WORK REQUIRED: Each record needs to be retyped exactly, though its pictures should not appear.

THE DATA:
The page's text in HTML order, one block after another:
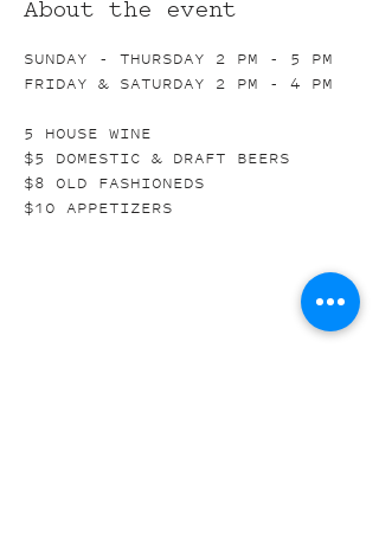
About the event
SUNDAY - THURSDAY 2 PM - 5 PM
FRIDAY & SATURDAY 2 PM - 4 PM
5 HOUSE WINE
$5 DOMESTIC & DRAFT BEERS
$8 OLD FASHIONEDS
$10 APPETIZERS
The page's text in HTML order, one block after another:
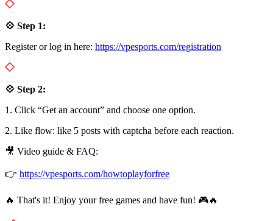
💠 Step 1:
Register or log in here: https://vpesports.com/registration
💠 Step 2:
1. Click “Get an account” and choose one option.
2. Like flow: like 5 posts with captcha before each reaction.
🎥 Video guide & FAQ:
👉 https://vpesports.com/howtoplayforfree
🔥 That's it! Enjoy your free games and have fun! 🎮🔥
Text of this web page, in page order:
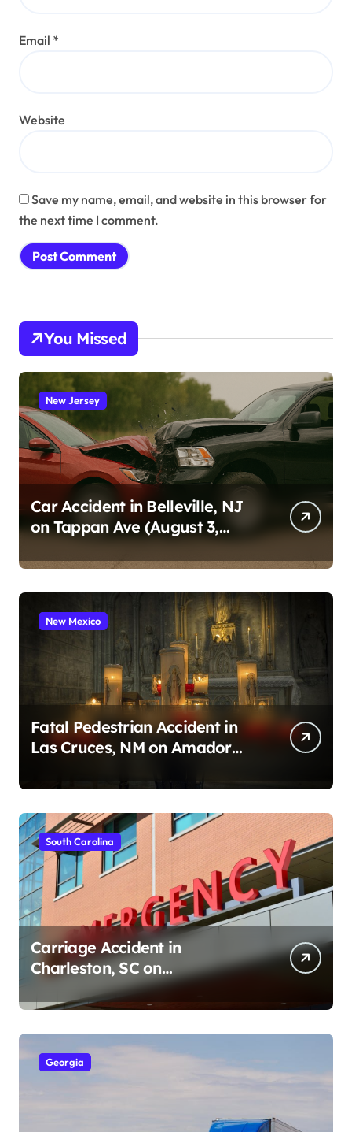
Email *
Website
Save my name, email, and website in this browser for
the next time I comment.
You Missed
New Jersey
Car Accident in Belleville, NJ
on Tappan Ave (August 3,
New Mexico
Fatal Pedestrian Accident in
Las Cruces, NM on Amador
South Carolina
Carriage Accident in
Charleston, SC on
Cumberland St (August 3,
2026)
Georgia
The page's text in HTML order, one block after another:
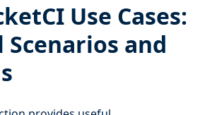
Use Cases:
Scenarios and
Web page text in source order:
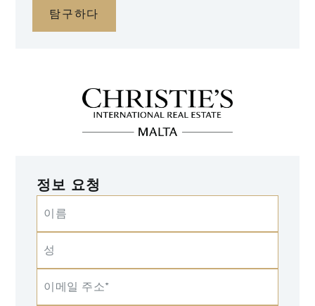
탐구하다
정보 요청
이름
성
이메일 주소*
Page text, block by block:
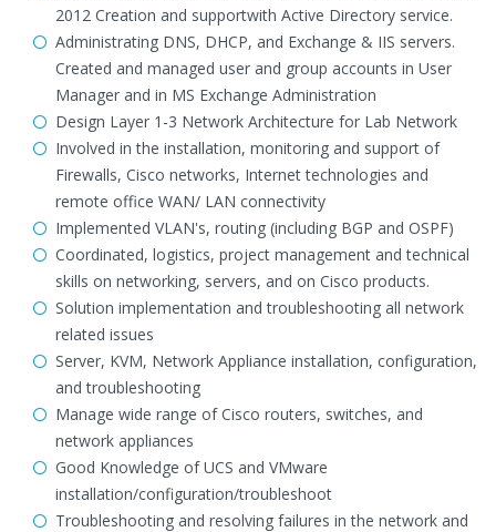
2012 Creation and supportwith Active Directory service.
Administrating DNS, DHCP, and Exchange & IIS servers.
Created and managed user and group accounts in User
Manager and in MS Exchange Administration
Design Layer 1-3 Network Architecture for Lab Network
Involved in the installation, monitoring and support of
Firewalls, Cisco networks, Internet technologies and
remote office WAN/ LAN connectivity
Implemented VLAN's, routing (including BGP and OSPF)
Coordinated, logistics, project management and technical
skills on networking, servers, and on Cisco products.
Solution implementation and troubleshooting all network
related issues
Server, KVM, Network Appliance installation, configuration,
and troubleshooting
Manage wide range of Cisco routers, switches, and
network appliances
Good Knowledge of UCS and VMware
installation/configuration/troubleshoot
Troubleshooting and resolving failures in the network and
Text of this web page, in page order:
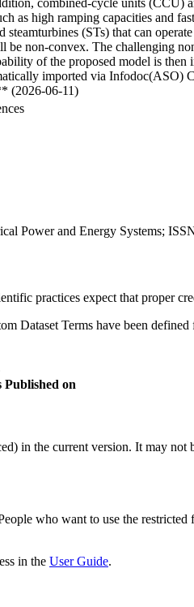
as high ramping capacities and
steamturbines (STs) that can
be non-convex. The challenging
of the proposed model is
imported via Infodoc(ASO)
(2026-06-11)
Power and Energy Systems;
practices expect that proper
Dataset Terms have been defined
Published on
in the current version. It may not
who want to use the restricted
in the User Guide.
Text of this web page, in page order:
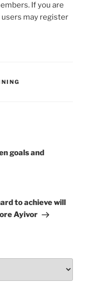
If you are
users may register
goals and
to achieve will
Ayivor
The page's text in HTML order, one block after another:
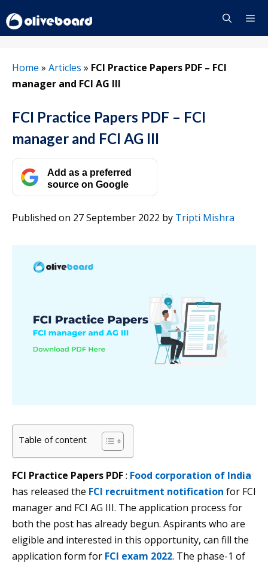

REPLY:
The page's text in HTML order, one block after another:
About the event
SUNDAY - THURSDAY 2 PM - 5 PM
FRIDAY & SATURDAY 2 PM - 4 PM
5 HOUSE WINE
$5 DOMESTIC & DRAFT BEERS
$8 OLD FASHIONEDS
$10 APPETIZERS
The page's text in HTML order, one block after another:
💠 Step 1:
Register or log in here: https://vpesports.com/registration
💠 Step 2:
1. Click “Get an account” and choose one option.
2. Like flow: like 5 posts with captcha before each reaction.
🎥 Video guide & FAQ:
👉 https://vpesports.com/howtoplayforfree
🔥 That's it! Enjoy your free games and have fun! 🎮🔥
Text of this web page, in page order:
Email *
Website
Save my name, email, and website in this browser for
the next time I comment.
You Missed
New Jersey
Car Accident in Belleville, NJ
on Tappan Ave (August 3,
New Mexico
Fatal Pedestrian Accident in
Las Cruces, NM on Amador
South Carolina
Carriage Accident in
Charleston, SC on
Cumberland St (August 3,
2026)
Georgia
The page's text in HTML order, one block after another:
Use Cases:
Scenarios and
Web page text in source order:
탐구하다
정보 요청
이름
성
이메일 주소*
Page text, block by block:
2012 Creation and supportwith Active Directory service.
Administrating DNS, DHCP, and Exchange & IIS servers.
Created and managed user and group accounts in User
Manager and in MS Exchange Administration
Design Layer 1-3 Network Architecture for Lab Network
Involved in the installation, monitoring and support of
Firewalls, Cisco networks, Internet technologies and
remote office WAN/ LAN connectivity
Implemented VLAN's, routing (including BGP and OSPF)
Coordinated, logistics, project management and technical
skills on networking, servers, and on Cisco products.
Solution implementation and troubleshooting all network
related issues
Server, KVM, Network Appliance installation, configuration,
and troubleshooting
Manage wide range of Cisco routers, switches, and
network appliances
Good Knowledge of UCS and VMware
installation/configuration/troubleshoot
Troubleshooting and resolving failures in the network and
Text of this web page, in page order:
as high ramping capacities and
steamturbines (STs) that can
be non-convex. The challenging
of the proposed model is
imported via Infodoc(ASO)
(2026-06-11)
Power and Energy Systems;
practices expect that proper
Dataset Terms have been defined
Published on
in the current version. It may not
who want to use the restricted
in the User Guide.
Text of this web page, in page order:
If you are
users may register
goals and
to achieve will
Ayivor
The page's text in HTML order, one block after another:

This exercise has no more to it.